Arvind Gopu's home on the web!

Simple Reference to Using Clustalw

Simple Multiple Sequence Alignments (MSAs)

If you want compute MSA of a sequence file called sequence_file, then this is how you'd go about it:

  $ clustalw sequence_file -output=gde -outfile=alignment.gde > stdout 2>&1

The -output parameter is used to specify output format. The outfile parameter enables you to have a different output filename. Both these parameters are optional -- they default to .ALN format and sequence_file.aln respectively.

Profile Alignments

Clustalw also lets you to align two existing MSA profiles (like the one created in the previous section). Here's how you can align profiles:

  $ clustalw -profile1=alignment1.gde -profile2=alignment2.gde -output=gde -outfile=combined_profile.gde > stdout 2>&1

The -output and outfile parameters are used for the same purpose as in the above case.

Phylogenetic Trees

Finally Clustalw can be used to generate phylogenetic trees out of MSA profiles. Here's how you can do that:

  $   $clustalw some_profile.gde -tree -outputtree=ph > stdout 2>&1

The -tree indicated you are trying to generate a tree. The -outputtree parameter is used to specify the type of tree you'd like to generate. Possible types are {ph, nj, dst}. See clustalw help index (link below) for more detail.

More information

The clustalw help index link off this page is an excellent source of information.
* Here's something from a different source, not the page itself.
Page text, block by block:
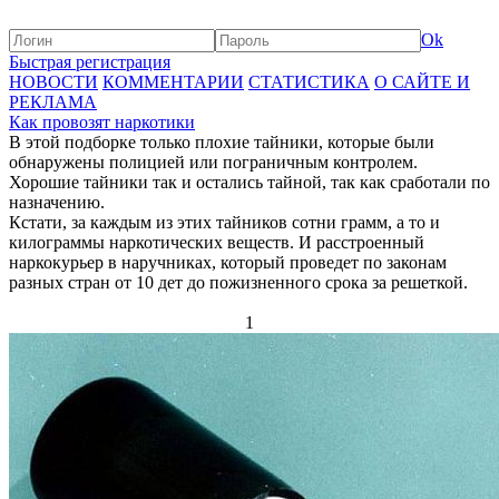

Also, you could try clustalw interactively and figure out command line options -- you'll need to use intuition for this :-).

The usual caveat about bioinformatics tools -- try to have a file name which is more than one character long for your sequence file. I've also experienced Clustalw screwing up with paths (absolute, reference, it doesn't matter!). If it claims it can't find the input seq file or if the input file is empty, try using absolute/relative path; might solve the problem!